WHAT YOU HAVE TO DO |
Give back exactly the lines of the data below, starting with the line that has "eligible to receive." and going on through the line that has "build, bearing in".

─── PROVIDED RECORDS

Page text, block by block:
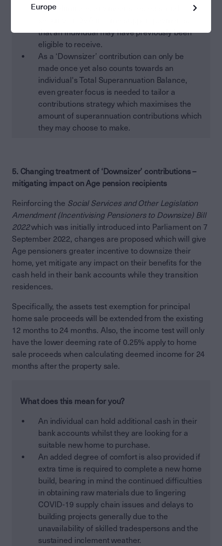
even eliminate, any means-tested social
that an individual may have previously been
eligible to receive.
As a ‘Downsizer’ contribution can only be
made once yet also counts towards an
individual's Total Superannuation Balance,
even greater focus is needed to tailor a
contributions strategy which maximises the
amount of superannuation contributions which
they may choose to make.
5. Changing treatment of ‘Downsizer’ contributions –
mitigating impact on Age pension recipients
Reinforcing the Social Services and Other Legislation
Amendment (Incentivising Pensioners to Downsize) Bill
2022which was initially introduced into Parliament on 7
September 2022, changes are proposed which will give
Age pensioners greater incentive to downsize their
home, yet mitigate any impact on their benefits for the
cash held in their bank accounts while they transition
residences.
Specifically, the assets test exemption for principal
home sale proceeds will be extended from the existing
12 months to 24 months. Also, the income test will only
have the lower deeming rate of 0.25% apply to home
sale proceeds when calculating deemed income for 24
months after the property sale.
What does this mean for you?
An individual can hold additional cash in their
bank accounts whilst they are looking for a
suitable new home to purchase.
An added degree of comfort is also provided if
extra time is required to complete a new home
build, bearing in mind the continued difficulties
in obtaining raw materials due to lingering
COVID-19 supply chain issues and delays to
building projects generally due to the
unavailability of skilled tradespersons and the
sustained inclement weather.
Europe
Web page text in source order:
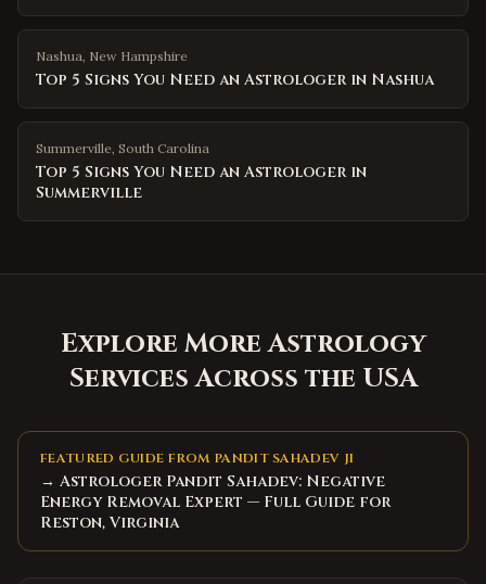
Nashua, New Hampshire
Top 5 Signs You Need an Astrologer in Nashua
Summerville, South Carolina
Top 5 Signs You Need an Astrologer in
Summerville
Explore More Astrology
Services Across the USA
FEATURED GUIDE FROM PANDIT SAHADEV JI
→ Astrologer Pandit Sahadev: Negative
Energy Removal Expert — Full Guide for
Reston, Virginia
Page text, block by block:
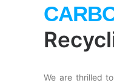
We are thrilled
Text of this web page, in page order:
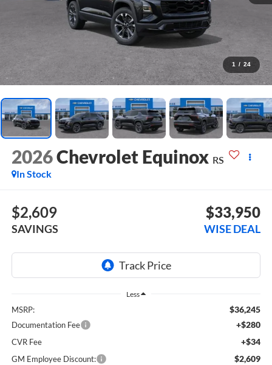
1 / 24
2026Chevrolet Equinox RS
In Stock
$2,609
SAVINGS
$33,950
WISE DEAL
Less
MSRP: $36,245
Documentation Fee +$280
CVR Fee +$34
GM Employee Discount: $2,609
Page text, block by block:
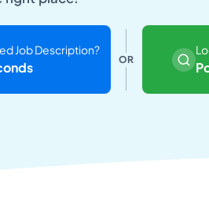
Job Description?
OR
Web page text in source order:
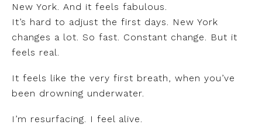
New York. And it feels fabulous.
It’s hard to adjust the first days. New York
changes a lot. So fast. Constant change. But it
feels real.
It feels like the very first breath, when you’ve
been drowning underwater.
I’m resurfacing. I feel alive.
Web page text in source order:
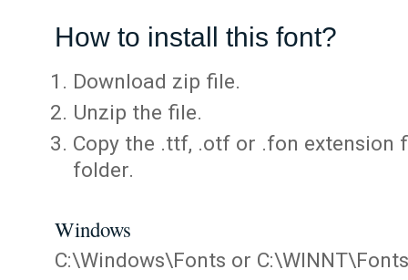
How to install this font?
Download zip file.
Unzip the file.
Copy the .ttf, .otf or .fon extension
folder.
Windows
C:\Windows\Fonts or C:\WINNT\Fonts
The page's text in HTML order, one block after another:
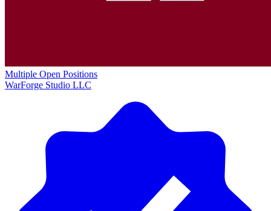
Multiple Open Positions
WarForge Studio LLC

──────

ANSWER SPACE |
eligible to receive.
As a ‘Downsizer’ contribution can only be
made once yet also counts towards an
individual's Total Superannuation Balance,
even greater focus is needed to tailor a
contributions strategy which maximises the
amount of superannuation contributions which
they may choose to make.
5. Changing treatment of ‘Downsizer’ contributions –
mitigating impact on Age pension recipients
Reinforcing the Social Services and Other Legislation
Amendment (Incentivising Pensioners to Downsize) Bill
2022which was initially introduced into Parliament on 7
September 2022, changes are proposed which will give
Age pensioners greater incentive to downsize their
home, yet mitigate any impact on their benefits for the
cash held in their bank accounts while they transition
residences.
Specifically, the assets test exemption for principal
home sale proceeds will be extended from the existing
12 months to 24 months. Also, the income test will only
have the lower deeming rate of 0.25% apply to home
sale proceeds when calculating deemed income for 24
months after the property sale.
What does this mean for you?
An individual can hold additional cash in their
bank accounts whilst they are looking for a
suitable new home to purchase.
An added degree of comfort is also provided if
extra time is required to complete a new home
build, bearing in mind the continued difficulties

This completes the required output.